Stored data
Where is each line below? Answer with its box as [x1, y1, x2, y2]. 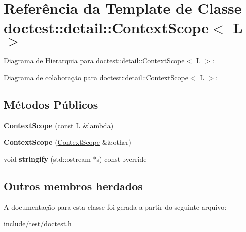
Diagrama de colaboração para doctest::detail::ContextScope [4, 72, 188, 82]
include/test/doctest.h [4, 218, 72, 229]
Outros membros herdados [4, 178, 143, 193]
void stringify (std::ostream [4, 153, 91, 164]
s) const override [96, 153, 147, 164]
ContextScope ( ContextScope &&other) [4, 137, 131, 147]
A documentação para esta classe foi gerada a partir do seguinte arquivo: [4, 201, 227, 212]
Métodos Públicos [4, 96, 98, 112]
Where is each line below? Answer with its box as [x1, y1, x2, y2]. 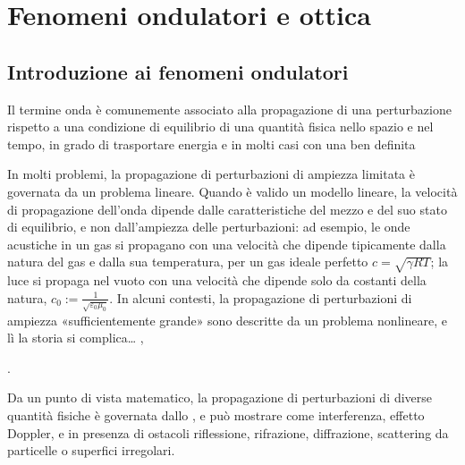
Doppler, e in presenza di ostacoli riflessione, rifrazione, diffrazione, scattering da [7, 423, 449, 442]
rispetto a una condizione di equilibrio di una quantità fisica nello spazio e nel [7, 117, 434, 136]
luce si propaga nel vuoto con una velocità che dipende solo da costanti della [7, 271, 427, 290]
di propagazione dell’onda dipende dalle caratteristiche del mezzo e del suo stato [7, 199, 447, 218]
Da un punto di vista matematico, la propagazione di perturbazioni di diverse [7, 388, 432, 407]
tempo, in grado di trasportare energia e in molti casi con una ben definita [7, 134, 416, 153]
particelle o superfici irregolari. [7, 441, 175, 460]
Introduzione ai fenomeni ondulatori [7, 57, 349, 85]
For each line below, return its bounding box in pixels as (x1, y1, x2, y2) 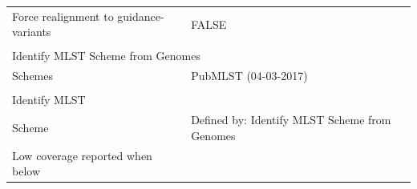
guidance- (117, 7, 164, 24)
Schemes (12, 67, 54, 84)
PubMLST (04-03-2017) (191, 67, 308, 84)
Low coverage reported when (12, 147, 152, 163)
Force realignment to (12, 7, 114, 24)
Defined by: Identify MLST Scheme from (191, 111, 391, 128)
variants (12, 23, 51, 40)
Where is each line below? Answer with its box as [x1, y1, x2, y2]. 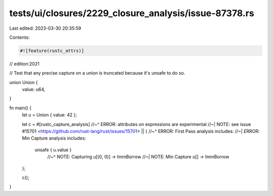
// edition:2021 [9, 60, 40, 67]
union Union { [9, 79, 38, 85]
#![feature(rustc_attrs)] [20, 48, 84, 53]
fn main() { [9, 105, 32, 111]
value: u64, [22, 86, 45, 93]
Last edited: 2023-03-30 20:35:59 [9, 25, 81, 31]
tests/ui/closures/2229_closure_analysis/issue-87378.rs [9, 8, 255, 19]
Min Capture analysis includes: [22, 135, 86, 141]
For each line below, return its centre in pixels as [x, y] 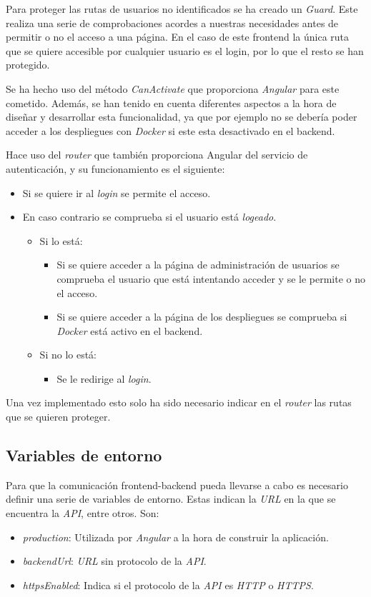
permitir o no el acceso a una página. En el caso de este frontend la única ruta [178, 37]
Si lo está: [61, 240]
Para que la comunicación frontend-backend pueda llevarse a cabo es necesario [177, 485]
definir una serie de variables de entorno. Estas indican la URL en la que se [171, 499]
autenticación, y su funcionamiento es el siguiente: [115, 168]
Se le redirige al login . [104, 378]
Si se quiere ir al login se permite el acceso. [117, 192]
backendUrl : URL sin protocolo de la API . [114, 561]
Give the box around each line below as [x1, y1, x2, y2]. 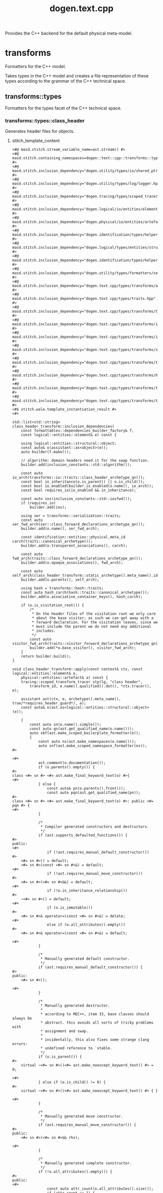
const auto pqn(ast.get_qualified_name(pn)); [47, 790, 141, 795]
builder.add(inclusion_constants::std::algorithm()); [21, 462, 132, 467]
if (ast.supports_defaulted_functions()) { [38, 833, 128, 838]
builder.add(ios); [30, 505, 67, 510]
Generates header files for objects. [5, 128, 75, 134]
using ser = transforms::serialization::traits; [21, 514, 121, 518]
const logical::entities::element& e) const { [21, 433, 117, 438]
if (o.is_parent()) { [38, 1054, 82, 1059]
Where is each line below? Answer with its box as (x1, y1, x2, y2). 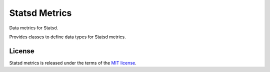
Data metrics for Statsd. (9, 25, 58, 31)
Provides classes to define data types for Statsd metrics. (9, 34, 126, 40)
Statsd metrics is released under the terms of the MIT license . (9, 60, 137, 66)
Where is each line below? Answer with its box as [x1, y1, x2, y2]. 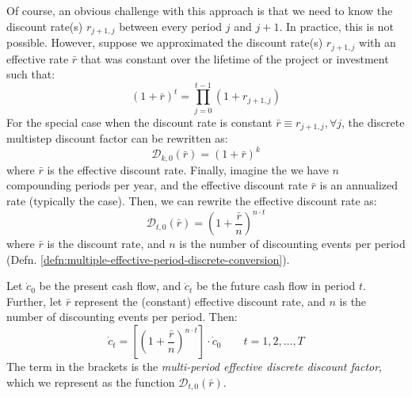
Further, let [6, 292, 63, 309]
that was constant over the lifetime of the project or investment [80, 50, 389, 67]
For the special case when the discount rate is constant [6, 113, 273, 130]
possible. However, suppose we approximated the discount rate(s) [6, 34, 323, 51]
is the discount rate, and [47, 235, 166, 252]
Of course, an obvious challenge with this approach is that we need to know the [6, 2, 393, 18]
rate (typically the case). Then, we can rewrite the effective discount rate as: [6, 193, 377, 208]
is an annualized [319, 177, 399, 193]
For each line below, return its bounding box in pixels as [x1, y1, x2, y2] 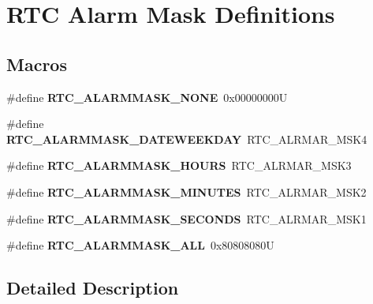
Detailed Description [6, 276, 179, 300]
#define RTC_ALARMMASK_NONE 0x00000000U [6, 88, 288, 105]
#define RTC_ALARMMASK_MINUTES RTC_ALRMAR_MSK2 [6, 183, 367, 200]
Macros [6, 51, 67, 76]
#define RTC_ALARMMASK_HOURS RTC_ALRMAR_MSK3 [6, 157, 352, 174]
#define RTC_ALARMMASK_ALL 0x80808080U [6, 237, 274, 253]
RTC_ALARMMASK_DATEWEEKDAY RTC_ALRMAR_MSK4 [6, 130, 367, 147]
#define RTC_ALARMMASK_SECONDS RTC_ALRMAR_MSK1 [6, 210, 367, 227]
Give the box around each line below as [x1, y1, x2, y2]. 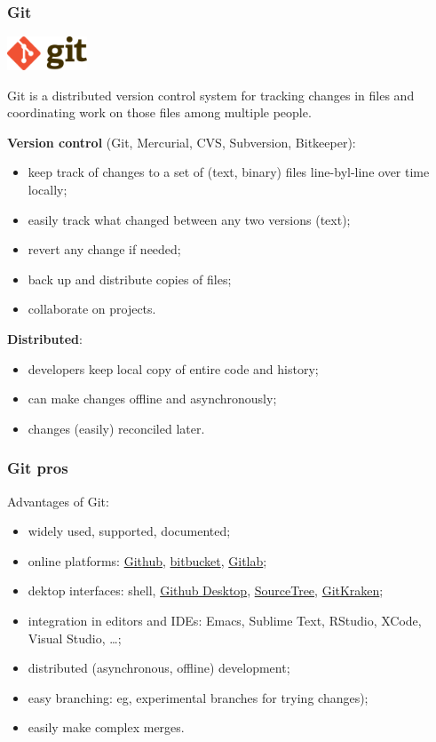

> Aim of the exercise: Your reply should be one number: the count of lines above that hold the word "login".

> Answer to the problem: 2